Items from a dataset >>
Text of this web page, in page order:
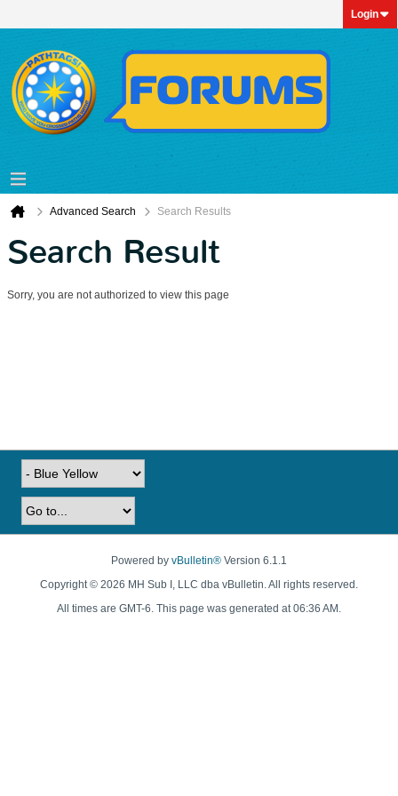
Login
Advanced Search Search Results
Search Result
Sorry, you are not authorized to view this page
Powered by vBulletin® Version 6.1.1
Copyright © 2026 MH Sub I, LLC dba vBulletin. All rights reserved.
All times are GMT-6. This page was generated at 06:36 AM.
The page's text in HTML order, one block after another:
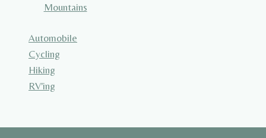
Mountains
Automobile
Cycling
Hiking
RV'ing
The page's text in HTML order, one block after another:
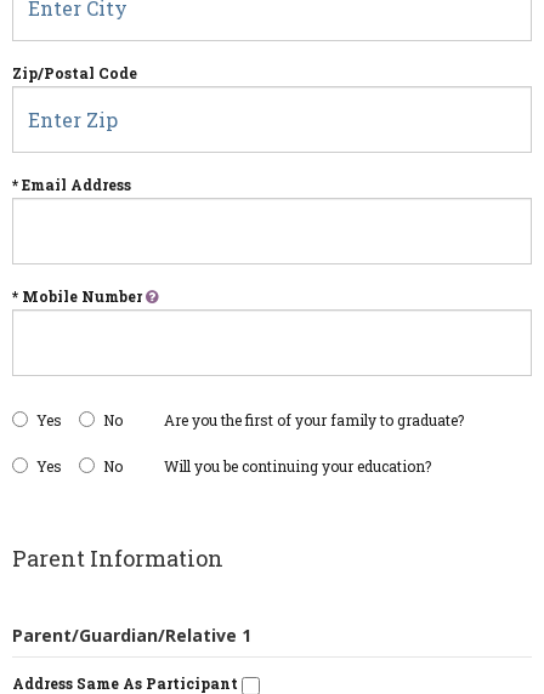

Exercise objective >>
Quote each record exactly as it stands, minus the pictures.

Answer box >>
Text of this web page, in page order:
Login
Advanced Search Search Results
Search Result
Sorry, you are not authorized to view this page
Powered by vBulletin® Version 6.1.1
Copyright © 2026 MH Sub I, LLC dba vBulletin. All rights reserved.
All times are GMT-6. This page was generated at 06:36 AM.
The page's text in HTML order, one block after another:
Mountains
Automobile
Cycling
Hiking
RV'ing
The page's text in HTML order, one block after another:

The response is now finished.